_TASK PROMPT_:
In the data below, set down exactly the lines from the one containing "Give the box" up to and including the one containing "algoritmus a jeho". Leave the pictures out.

_MATERIAL SUPPLIED_:
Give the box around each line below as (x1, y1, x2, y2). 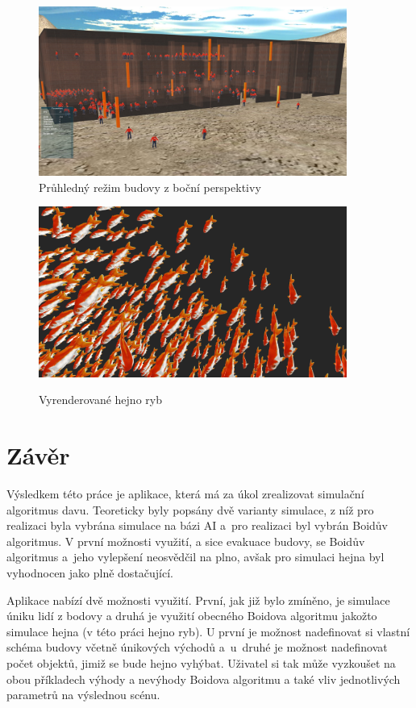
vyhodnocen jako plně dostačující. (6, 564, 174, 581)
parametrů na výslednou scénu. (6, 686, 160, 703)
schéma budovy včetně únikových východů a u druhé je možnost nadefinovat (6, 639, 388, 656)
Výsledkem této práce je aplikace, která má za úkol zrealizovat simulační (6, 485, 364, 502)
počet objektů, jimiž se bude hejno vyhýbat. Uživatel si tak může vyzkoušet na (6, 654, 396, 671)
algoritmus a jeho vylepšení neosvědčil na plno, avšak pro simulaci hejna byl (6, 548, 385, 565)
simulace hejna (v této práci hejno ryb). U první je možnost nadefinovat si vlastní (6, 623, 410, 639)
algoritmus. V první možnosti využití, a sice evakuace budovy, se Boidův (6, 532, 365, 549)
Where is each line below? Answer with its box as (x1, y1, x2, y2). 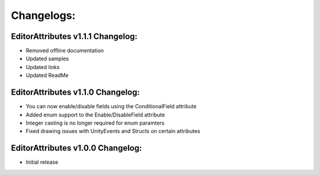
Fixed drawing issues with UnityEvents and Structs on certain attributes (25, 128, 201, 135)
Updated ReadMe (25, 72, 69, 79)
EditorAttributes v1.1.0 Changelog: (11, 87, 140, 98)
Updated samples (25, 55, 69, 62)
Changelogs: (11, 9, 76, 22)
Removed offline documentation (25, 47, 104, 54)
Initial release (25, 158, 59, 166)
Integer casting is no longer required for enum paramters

==

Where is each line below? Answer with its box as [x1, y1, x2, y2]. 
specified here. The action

_SOLUTION FOR THIS EXERCISE_:
Give the box around each line below as (x1, y1, x2, y2). 
vyhodnocen jako plně dostačující. (6, 564, 174, 581)
parametrů na výslednou scénu. (6, 686, 160, 703)
schéma budovy včetně únikových východů a u druhé je možnost nadefinovat (6, 639, 388, 656)
Výsledkem této práce je aplikace, která má za úkol zrealizovat simulační (6, 485, 364, 502)
počet objektů, jimiž se bude hejno vyhýbat. Uživatel si tak může vyzkoušet na (6, 654, 396, 671)
algoritmus a jeho vylepšení neosvědčil na plno, avšak pro simulaci hejna byl (6, 548, 385, 565)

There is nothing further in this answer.